Ordered everything for a new rig, eta 2/28

AZZA Hurrican 2000 CSAZ-2000 Black SECC Japanese S...

ASUS M4A89TD PRO/USB3 AM3 AMD 890FX SATA 6Gb/s USB...

AMD Phenom II X6 1100T Thuban 3.3GHz, 3.7GHz Turbo...

G.SKILL Ripjaws Series 8GB (2 x 4GB) 240-Pin DDR3 ...

CORSAIR CWCH50-1 High Performance CPU Cooler

Seagate Barracuda 7200.12 ST31000528AS 1TB 7200 RP...

2X SAPPHIRE 100312SR Radeon HD 6950 2GB 256-bit GDDR5...

XFX Black Edition XPS-850W-BES 850W ATX12V / EPS12...

OCZ Vertex 2 OCZSSD2-2VTXE60G 2.5" 60GB SATA II ML...


----------



## MT Alex (Feb 24, 2011)

Looks like you're going to be damn anxious for Monday to get here.  Nothing better, as well as frustrating, that waiting for new toys


----------



## MRCL (Feb 24, 2011)

Interesting case you chose there.


----------



## Aceman.au (Feb 24, 2011)

Oh man, I had to wait a week to get my new PC simply because they didnt release an email to me asking if I would accept the Mobo with the SATA defect. Dont make the same mistake >.<


----------



## JrRacinFan (Feb 24, 2011)

All looks great! Careful, there has been some posts mentioned previously about G.skill+Asus resulting in a no post situation. Possibly fud, never experienced issues myself with the above combination.

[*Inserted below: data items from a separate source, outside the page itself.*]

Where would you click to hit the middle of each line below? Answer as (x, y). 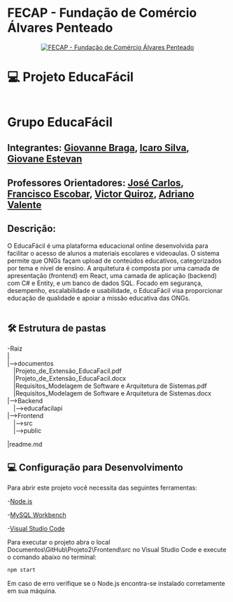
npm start (22, 570)
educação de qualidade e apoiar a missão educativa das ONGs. (99, 298)
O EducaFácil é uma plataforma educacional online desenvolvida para (108, 246)
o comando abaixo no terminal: (52, 557)
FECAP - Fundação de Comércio (102, 13)
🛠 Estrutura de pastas (57, 328)
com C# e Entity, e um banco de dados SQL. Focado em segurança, (105, 283)
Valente (24, 205)

Trying to recall when AM3+ boards should be available to the consumer. Maybe should have waited?? Unsure of when, just speculation on my part.


----------



## qubit (Feb 24, 2011)

Awesome, that looks like a great system. 

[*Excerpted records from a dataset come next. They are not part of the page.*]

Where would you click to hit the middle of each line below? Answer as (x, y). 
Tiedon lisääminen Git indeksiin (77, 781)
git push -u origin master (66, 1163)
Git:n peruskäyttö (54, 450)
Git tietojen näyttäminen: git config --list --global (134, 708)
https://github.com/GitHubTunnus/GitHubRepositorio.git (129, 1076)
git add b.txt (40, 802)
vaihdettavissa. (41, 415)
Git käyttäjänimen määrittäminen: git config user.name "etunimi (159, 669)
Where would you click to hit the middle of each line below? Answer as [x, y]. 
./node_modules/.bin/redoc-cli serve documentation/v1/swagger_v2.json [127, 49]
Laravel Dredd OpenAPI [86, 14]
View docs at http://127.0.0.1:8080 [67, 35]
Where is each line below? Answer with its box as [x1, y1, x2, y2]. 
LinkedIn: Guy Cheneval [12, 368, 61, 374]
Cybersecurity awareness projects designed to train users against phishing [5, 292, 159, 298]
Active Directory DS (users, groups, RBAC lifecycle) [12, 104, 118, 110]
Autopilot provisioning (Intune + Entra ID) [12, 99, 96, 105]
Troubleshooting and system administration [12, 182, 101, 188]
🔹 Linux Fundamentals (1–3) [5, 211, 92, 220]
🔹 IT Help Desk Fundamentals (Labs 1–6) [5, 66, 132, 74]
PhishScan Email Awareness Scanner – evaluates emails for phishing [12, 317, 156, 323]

Be sure to run prime95 on all 6 cores now and give us a little benchie.  It'll test out your cooling too...

www.mersenne.org


----------



## mstenholm (Feb 24, 2011)

Must be wrong forum - AMD GPU and CPU. Not really commited to the noble art of folding are you ? Otherwise look fine for some gaming and such.


----------



## thebluebumblebee (Feb 25, 2011)

I was hoping for some GTX560 Ti's


----------



## GSquadron (Feb 25, 2011)

Don't buy seagate barracuda's 1TB, because they have problems
I have had one and lost everything i had in it
At least choose another brand


----------



## JrRacinFan (Feb 25, 2011)

Aleksander Dishnica said:


> Don't buy seagate barracuda's 1TB, because they have problems
> I have had one and lost everything i had in it
> At least choose another brand



Need more specifics; Which model of 1TB?>7200.10, 7200.11 or 7200.12? Why I ask: 7200.11's were known to have firmware problems.


----------



## GSquadron (Feb 25, 2011)

I have had the 0.12
I dunno about the others


----------



## JrRacinFan (Feb 25, 2011)

Aleksander Dishnica said:


> I have had the 0.12
> I dunno about the others



Oh, wow! My cousin had his 5 7200.12 1TB drives for a couple years now. No failures at all. So methinks you just got a bad one.


----------



## GSquadron (Feb 25, 2011)

Why did you ask about models than??? 
Anyway, another one had the same problem with the same hdd in this forum
Fortunately i replaced it with the one i have now
If it was me i would buy caviar black, as most people claim it is great


----------



## JrRacinFan (Feb 25, 2011)

Was just curious, WD Blacks come at a premium tho. Worth it if you get the budget, but wouldnt base a rig around one, ie instead of better gpu going a little extra for a black.


----------



## btarunr (Feb 25, 2011)

I know the feeling when so much stuff is en route. You almost end up DDoSing the courier's website. That's a decent price for a SandForce SSD.


----------



## qubit (Feb 28, 2011)

Did you get your stuff? How did it go?


----------